Architectural mistakes are a reflection of the Shed’s hamstrung inaugural programming, which trades the experience of art for the spectacle of superstar-driven events. Gerhard Richter has made cheap Rorschach wallpaper and a couple decent tapestries to complement a choral piece by composer Steve Reich whose sonorous heights are sucked dry by the poor acoustics of the vacuous gallery space during the press preview. (Trisha Donnelly will showcase a new project in another gallery, but this was not available during the press preview.) Prompted by curator Hans Ulrich Obrist, artist and filmmaker Steve McQueen will direct a five-night concert series devoted to the history of African-American music in McCourt Hall. Two floors above, the inestimable poet Anne Carson will deliver a new play with music written for the preternatural talents of Ben Wishaw and Renée Fleming.
It’s an impressive roster of well-known artists, but the Shed’s opening program says little about its dedication to the local arts community. Tamara McCaw, the complex’s chief civic program officer, however, spoke at length during the preview about how the organization intends to partner with its neighbors and low-income residents throughout the city. Additionally, the institution will offer reduced-price tickets for every show and has partnered with groups like Flex NYC to bring arts education to children in underserved communities and public schools. Early-career artists will also be involved in McQueen’s concert project
Obrist, who is also the Shed’s senior program advisor, has emphasized the organization’s devotion to early-career artists, saying that he “felt very strongly that there should be an enabling of beginnings.” Open Call was subsequently created to incorporate emerging artists into the Shed’s program until at least 2021. The 52 selected artists also received between $7,000 and $15,000 each for commissions.
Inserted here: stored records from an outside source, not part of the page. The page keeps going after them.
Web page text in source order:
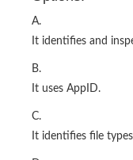
A.
It identifies and
B.
It uses AppID.
C.
It identifies file
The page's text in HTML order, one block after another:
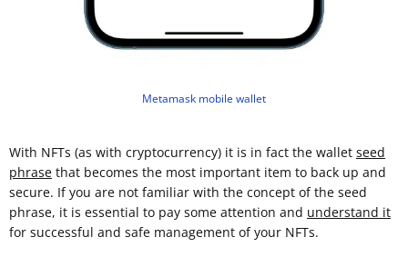
Metamask mobile wallet
With NFTs (as with cryptocurrency) it is in fact the wallet seed
phrase that becomes the most important item to back up and
secure. If you are not familiar with the concept of the seed
phrase, it is essential to pay some attention and understand it
for successful and safe management of your NFTs.
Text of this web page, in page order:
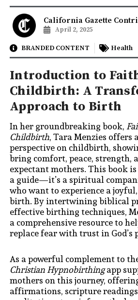
California Gazette
April 2, 2025
BRANDED CONTENT Health
Introduction to
Childbirth: A
Approach to Birth
In her groundbreaking book,
Childbirth, Tara Menzies
perspective on childbirth,
bring comfort, peace, strength,
expectant mothers. This book
a guide—it’s a spiritual
who want to experience a
birth. By intertwining biblical
effective birthing techniques,
a comprehensive resource to
replace fear with trust in God’s
As a powerful complement to
Christian Hypnobirthingapp
mothers on this journey,
affirmations, scripture
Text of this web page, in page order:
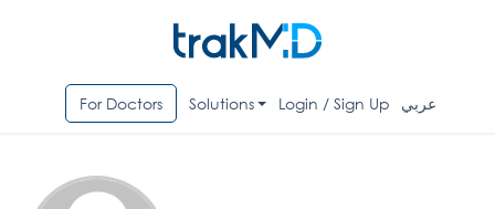
For Doctors Solutions Login / Sign Up عربي
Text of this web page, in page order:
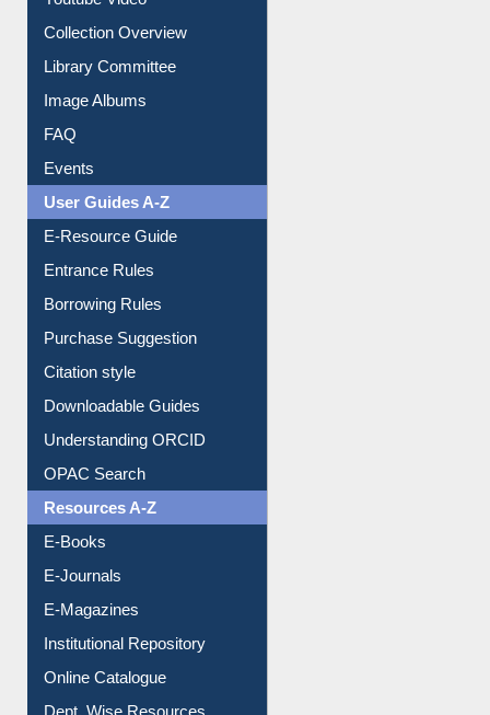
Collection Overview
Library Committee
Image Albums
FAQ
Events
User Guides A-Z
E-Resource Guide
Entrance Rules
Borrowing Rules
Purchase Suggestion
Citation style
Downloadable Guides
Understanding ORCID
OPAC Search
Resources A-Z
E-Books
E-Journals
E-Magazines
Institutional Repository
Online Catalogue
Dept. Wise Resources
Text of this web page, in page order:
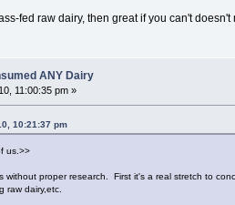
fed raw dairy, then great if you can't
ANY Dairy
11:00:35 pm »
10:21:37 pm
us.>>
without proper research. First it's a real stretch to
raw dairy,etc.
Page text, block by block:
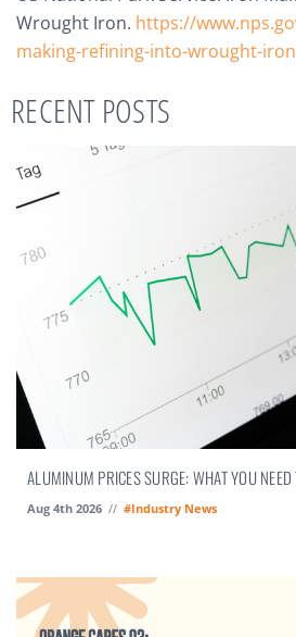
Wrought Iron. https://
making-refining-into-wrought-
RECENT POSTS
ALUMINUM PRICES SURGE: WHAT YOU
Aug 4th 2026 // #Industry News
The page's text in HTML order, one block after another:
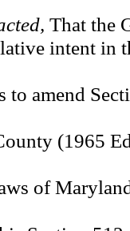
That the
intent in
to amend
(1965
of
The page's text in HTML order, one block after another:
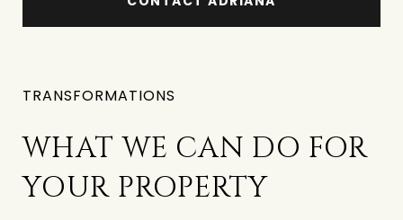
TRANSFORMATIONS
WHAT WE CAN DO FOR
YOUR PROPERTY

During the press preview, Poots discussed his intention to “redistribute the privilege” of Hudson Yards into the underserved communities of New York City. But like most top-down structures, the Shed invests in its own enrichment. The $500 million project does not signal equanimity or democratic prowess in a city crippled by rising income inequality any more than the Vessel represents human ingenuity or good taste. Rather, the Shed is an attempt to artwash the gaudy and guilty privilege on display at Hudson Yards; it is a hologram of progress powered by empty rhetoric and duplicitous dollars.